Learn on PengiOpenstax Prealgebre 2EChapter 2: The Language of Algebra

Lesson 4: Find Multiples and Factors

In this lesson from OpenStax Prealgebra 2E, students learn to identify multiples of numbers, apply divisibility tests for 2, 5, and 10, find all factors of a number, and distinguish between prime and composite numbers. The lesson uses patterns in digit endings and multiplication to build number sense skills essential for prealgebra. It covers key vocabulary and methods that support future work with fractions, ratios, and algebraic reasoning.

Section 1

📘 Find Multiples and Factors

New Concept

This lesson explores how numbers are related through multiplication. You'll learn to find multiples and factors, use divisibility shortcuts, and classify numbers as prime or composite, revealing the fundamental structure of numbers.

What’s next

Next, you'll apply these ideas with interactive examples and practice cards to master identifying multiples, factors, and prime numbers.

Section 2

Identify Multiples of Numbers

Property

A number is a multiple of $n$ if it is the product of a counting number and $n$ . A multiple of a number is the product of the number and a counting number.

Examples

The first five multiples of 6 are found by multiplying 6 by 1, 2, 3, 4, and 5. The multiples are 6, 12, 18, 24, and 30.

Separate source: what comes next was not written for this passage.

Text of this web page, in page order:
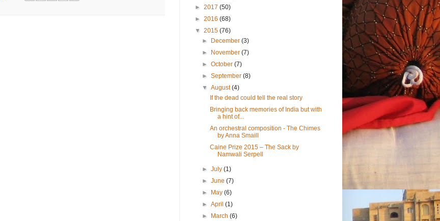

To check if 48 is a multiple of 6, we see if any counting number times 6 equals 48. Since $6 \cdot 8 = 48$ , we know 48 is a multiple of 6.

Section 3

Use Common Divisibility Tests

Property

If a number $m$ is a multiple of $n$ , then we say that $m$ is divisible by $n$ . We can use divisibility tests as shortcuts.

A number is divisible by:

2 if the last digit is 0, 2, 4, 6, or 8
3 if the sum of the digits is divisible by 3
5 if the last digit is 5 or 0
6 if divisible by both 2 and 3
10 if the last digit is 0

Examples

Is 738 divisible by 3? First, sum the digits: $7 + 3 + 8 = 18$ . Since 18 is divisible by 3 ( $18 \div 3 = 6$ ), the number 738 is divisible by 3.

Section 4

Find All the Factors of a Number

Property

If $a \cdot b = m$ , and both $a$ and $b$ are integers, then $a$ and $b$ are factors of $m$ , and $m$ is the product of $a$ and $b$ .

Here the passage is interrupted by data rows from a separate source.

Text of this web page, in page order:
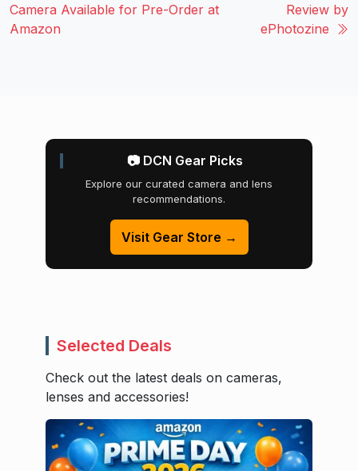
Camera Available for Pre-Order at
Amazon
Review by
ePhotozine
📷 DCN Gear Picks
Explore our curated camera and lens
recommendations.
Visit Gear Store →
Selected Deals
Check out the latest deals on cameras,
lenses and accessories!
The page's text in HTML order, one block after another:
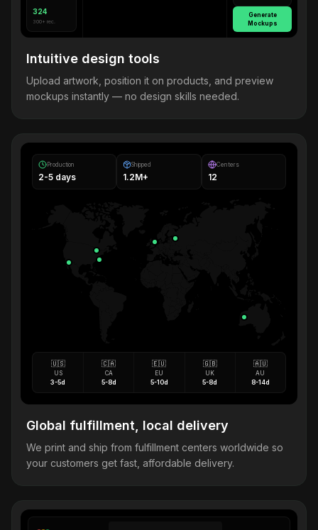
324
300+ rec.
Generate
Mockups
Intuitive design tools
Upload artwork, position it on products, and preview
mockups instantly — no design skills needed.
Production
2-5 days
Shipped
1.2M+
Centers
12
🇺🇸
US
3-5d
🇨🇦
CA
5-8d
🇪🇺
EU
5-10d
🇬🇧
UK
5-8d
🇦🇺
AU
8-14d
Global fulfillment, local delivery
We print and ship from fulfillment centers worldwide so
your customers get fast, affordable delivery.
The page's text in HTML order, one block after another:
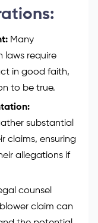
Many
laws require
in good faith,
to be true.
substantial
claims, ensuring
allegations if
counsel
claim can
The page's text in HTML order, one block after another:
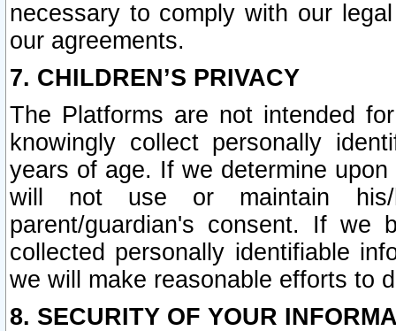
necessary to comply with our
our agreements.
7. CHILDREN’S PRIVACY
The Platforms are not intended
knowingly collect personally
years of age. If we determine
will not use or maintain his/
parent/guardian's consent. If we
collected personally identifiable
we will make reasonable efforts to
8. SECURITY OF YOUR

To find all the factors of a counting number:

Divide the number by each counting number (1, 2, 3, ...), in order, until the quotient is smaller than the divisor. If the quotient is a counting number, the divisor and quotient are a factor pair.
List all the factor pairs.
Write all the factors in order from smallest to largest.

Examples

To find all the factors of 24, we look for pairs of numbers that multiply to 24: $1 \cdot 24$ , $2 \cdot 12$ , $3 \cdot 8$ , and $4 \cdot 6$ . So, the factors are 1, 2, 3, 4, 6, 8, 12, and 24.

Section 5

Identify Prime and Composite Numbers

Property

A prime number is a counting number greater than 1 whose only factors are 1 and itself.
A composite number is a counting number that is not prime. The number 1 is neither prime nor composite.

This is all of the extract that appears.